Data excerpts:
───

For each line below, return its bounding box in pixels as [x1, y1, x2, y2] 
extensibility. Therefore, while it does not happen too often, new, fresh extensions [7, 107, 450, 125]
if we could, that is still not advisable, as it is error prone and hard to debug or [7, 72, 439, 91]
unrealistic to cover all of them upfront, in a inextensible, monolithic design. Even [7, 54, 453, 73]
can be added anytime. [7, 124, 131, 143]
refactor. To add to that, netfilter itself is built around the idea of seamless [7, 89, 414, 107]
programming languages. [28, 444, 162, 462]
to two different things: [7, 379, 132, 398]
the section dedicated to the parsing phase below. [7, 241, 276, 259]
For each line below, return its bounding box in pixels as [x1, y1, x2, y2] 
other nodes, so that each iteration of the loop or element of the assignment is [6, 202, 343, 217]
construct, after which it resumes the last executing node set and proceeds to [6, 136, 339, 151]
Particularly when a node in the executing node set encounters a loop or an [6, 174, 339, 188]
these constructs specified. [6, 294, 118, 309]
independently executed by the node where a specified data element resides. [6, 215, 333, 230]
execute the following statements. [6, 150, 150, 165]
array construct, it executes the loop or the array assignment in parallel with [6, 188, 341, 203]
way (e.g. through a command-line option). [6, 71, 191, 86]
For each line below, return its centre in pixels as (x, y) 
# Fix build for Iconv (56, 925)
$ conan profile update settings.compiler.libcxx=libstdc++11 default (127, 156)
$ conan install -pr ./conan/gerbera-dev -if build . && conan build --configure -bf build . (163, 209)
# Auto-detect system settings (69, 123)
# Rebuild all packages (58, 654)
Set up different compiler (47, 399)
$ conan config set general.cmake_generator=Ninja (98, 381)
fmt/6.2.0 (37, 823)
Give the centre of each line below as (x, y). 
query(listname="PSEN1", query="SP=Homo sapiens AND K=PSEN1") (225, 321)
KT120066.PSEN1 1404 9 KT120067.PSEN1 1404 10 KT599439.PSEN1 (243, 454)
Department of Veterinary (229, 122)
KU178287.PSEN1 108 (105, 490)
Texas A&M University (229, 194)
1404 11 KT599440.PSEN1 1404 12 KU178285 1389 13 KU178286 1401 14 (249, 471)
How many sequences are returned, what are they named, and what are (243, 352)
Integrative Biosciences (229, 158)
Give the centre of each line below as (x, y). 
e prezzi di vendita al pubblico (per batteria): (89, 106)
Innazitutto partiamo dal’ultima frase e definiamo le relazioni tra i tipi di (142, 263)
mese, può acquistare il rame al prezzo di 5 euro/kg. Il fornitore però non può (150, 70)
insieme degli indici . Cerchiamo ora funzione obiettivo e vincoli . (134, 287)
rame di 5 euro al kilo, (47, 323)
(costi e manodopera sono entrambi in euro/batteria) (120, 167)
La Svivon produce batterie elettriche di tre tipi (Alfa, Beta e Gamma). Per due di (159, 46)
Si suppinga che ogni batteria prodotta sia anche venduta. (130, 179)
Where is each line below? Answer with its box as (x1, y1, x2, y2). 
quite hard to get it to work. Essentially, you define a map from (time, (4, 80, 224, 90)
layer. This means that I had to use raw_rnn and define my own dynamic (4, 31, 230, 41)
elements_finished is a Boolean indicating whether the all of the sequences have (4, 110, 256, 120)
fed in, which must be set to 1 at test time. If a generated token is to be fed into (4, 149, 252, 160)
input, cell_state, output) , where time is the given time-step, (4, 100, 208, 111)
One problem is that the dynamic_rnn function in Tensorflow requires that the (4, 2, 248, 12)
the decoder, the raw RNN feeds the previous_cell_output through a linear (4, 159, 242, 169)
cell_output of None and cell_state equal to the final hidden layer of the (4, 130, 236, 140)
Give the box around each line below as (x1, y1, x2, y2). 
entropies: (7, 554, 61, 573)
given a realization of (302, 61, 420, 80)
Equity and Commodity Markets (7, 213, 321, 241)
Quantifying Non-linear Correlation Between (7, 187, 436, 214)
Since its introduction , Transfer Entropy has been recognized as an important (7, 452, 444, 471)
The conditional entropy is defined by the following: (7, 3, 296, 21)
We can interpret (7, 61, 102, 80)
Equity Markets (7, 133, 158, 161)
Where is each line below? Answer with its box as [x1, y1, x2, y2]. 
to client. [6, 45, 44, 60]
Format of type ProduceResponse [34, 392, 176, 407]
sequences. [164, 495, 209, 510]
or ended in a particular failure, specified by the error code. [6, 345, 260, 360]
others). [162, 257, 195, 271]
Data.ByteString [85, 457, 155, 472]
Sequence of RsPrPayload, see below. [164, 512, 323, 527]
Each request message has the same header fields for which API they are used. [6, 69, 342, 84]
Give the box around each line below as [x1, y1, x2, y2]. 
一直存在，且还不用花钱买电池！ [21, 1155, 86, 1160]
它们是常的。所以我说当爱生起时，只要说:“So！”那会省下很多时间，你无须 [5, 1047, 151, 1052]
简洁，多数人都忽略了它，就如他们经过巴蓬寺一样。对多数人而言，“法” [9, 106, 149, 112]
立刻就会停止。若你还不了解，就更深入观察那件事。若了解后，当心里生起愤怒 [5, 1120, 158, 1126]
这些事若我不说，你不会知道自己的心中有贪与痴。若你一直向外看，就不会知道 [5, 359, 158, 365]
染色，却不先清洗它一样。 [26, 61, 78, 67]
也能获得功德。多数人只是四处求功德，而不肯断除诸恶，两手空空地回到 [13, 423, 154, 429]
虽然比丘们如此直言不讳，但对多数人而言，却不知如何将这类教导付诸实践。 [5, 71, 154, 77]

───

[What the task requires]
Could you return exactly the lines above from the line with "to two different things: [7, 379, 132, 398]" to the line with "array construct, it", both included, and nothing else?

[Result]
to two different things: [7, 379, 132, 398]
the section dedicated to the parsing phase below. [7, 241, 276, 259]
For each line below, return its bounding box in pixels as [x1, y1, x2, y2] 
other nodes, so that each iteration of the loop or element of the assignment is [6, 202, 343, 217]
construct, after which it resumes the last executing node set and proceeds to [6, 136, 339, 151]
Particularly when a node in the executing node set encounters a loop or an [6, 174, 339, 188]
these constructs specified. [6, 294, 118, 309]
independently executed by the node where a specified data element resides. [6, 215, 333, 230]
execute the following statements. [6, 150, 150, 165]
array construct, it executes the loop or the array assignment in parallel with [6, 188, 341, 203]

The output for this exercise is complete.